Similar to the previous solution, we start with a variable equal to an empty array. But then we have a variable called currentWord equal to an empty string. This variable comes into play later in the for loop (so stay tuned!). Finally, the variable stringLength is equal to its namesake, the length of the string input plus 1. We add 1 for looping purposes:

string = "Coding is the best!"
stringLength = 20

Then we enter the for loop, where one of the conditions is to increment the i variable until it's equal to the stringLength. You probably see now why we added 1 to the string's length: it ensures the loop iterates through each character in the string.

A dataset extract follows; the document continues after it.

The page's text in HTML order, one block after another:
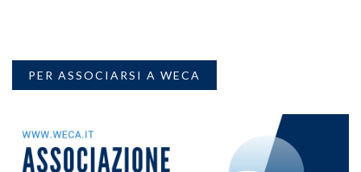
PER ASSOCIARSI A WECA

The loop contains several conditional statements. The first if statement checks to see if the character in the string isn't just whitespace and that it's not the last character in the string. If parameters return true, we add that character to the value of currentWord. Now you see the purpose of using currentWord: it allows the function to construct words from each character that isn't a whitespace. This is what it looks like as the loop executes:

i = 0 (currentWord = "C")
i = 1 (currentWord = "Co")
i = 2 (currentWord = "Cod")
i = 3 (currentWord = "Codi")
i = 4 (currentWord = "Codin")
i = 5 (currentWord = "Coding")

But what about when we hit the first whitespace? The first if statement will evaluate false and the program proceeds to the else if that follows. This statement checks to see if i is the last value in the string. If it is, this means we've hit the end of our string (or found the last word) and the program passes it into the words array using the unshift() method (why unshift? Keep reading!). But in this instance, since we are not at the end, this statement evaluates as false too.

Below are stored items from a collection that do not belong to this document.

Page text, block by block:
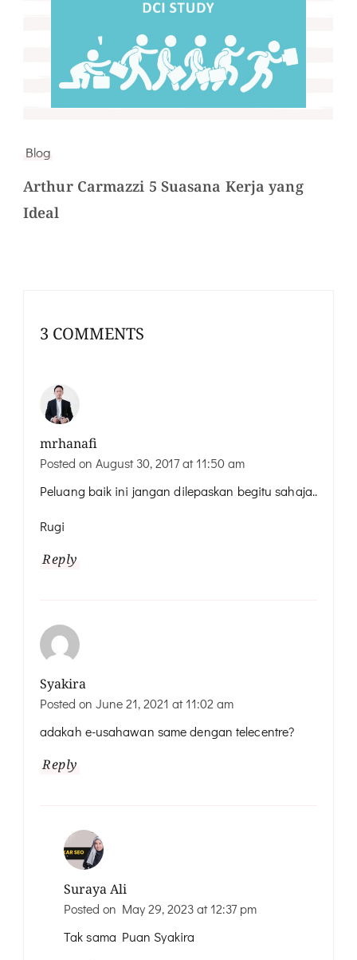
Blog
Arthur Carmazzi 5 Suasana Kerja yang
Ideal
3 COMMENTS
mrhanafi
Posted on August 30, 2017 at 11:50 am
Peluang baik ini jangan dilepaskan begitu sahaja..
Rugi
Reply
Syakira
Posted on June 21, 2021 at 11:02 am
adakah e-usahawan same dengan telecentre?
Reply
Suraya Ali
Posted on May 29, 2023 at 12:37 pm
Tak sama Puan Syakira

The function then hits the final else statement, whose purpose is to take the completed string in currentWord and insert it into the words array. Now unlike my first solution, I decided to use the unshift() method as opposed to shift(). I realized that I could cut out the step of creating another reversed array by simply putting each new value in front of the previous one! After adding the word, the function also adds whitespace to the array and resets the value of currentWord back to an empty string, allowing the next word to be constructed:

words.unshift(currentWord) = [ 'Coding' ]
words.unshift(" ") = [ ' ', 'Coding' ]

Eventually the loop will run its course and the words array will be equal to [ 'best!', ' ', 'the', ' ', 'is', ' ', 'Coding' ]. Finally, just like in my previous answer, the join() method is used to create a string. Unlike my previous join(), I use an empty string ("") as a separator since the words array already contains a specific number of spaces that need to be returned:

Output = "best! the is Coding"

# Conclusion

My biggest takeaway from the 'Reverse String' challenge is to search for different variations of the same problem in order to test your coding ability. It's easy to complete a challenge and memorize the code for solving it, but such rigidity hampers the process of thinking critically. It's possible a technical interviewer will take a classic problem and put a unique spin on it, especially when other companies frequently use the same questions. In these cases, it's important to be flexible and walk-through how the logic of the algorithm will change given the new requirements. You've only truly solved a problem when you understand how each part works, not by memorizing an algorithm's structure.

Trust me, I've been guilty of taking the memorization route and it came back to bite me when I was forced to be flexible. If anything I'm taking this practice time as an opportunity to focus on the how and why of the algorithm. I've found that when I do this I can often discover a solution or the next step of the process if I'm stuck. That being said, I'm still a work in progress and I've definitely run into some problems where I've had to wave the white flag. But the important thing I keep telling myself is to understand how the code works, and that's the best advice I can offer to anyone practicing algorithms.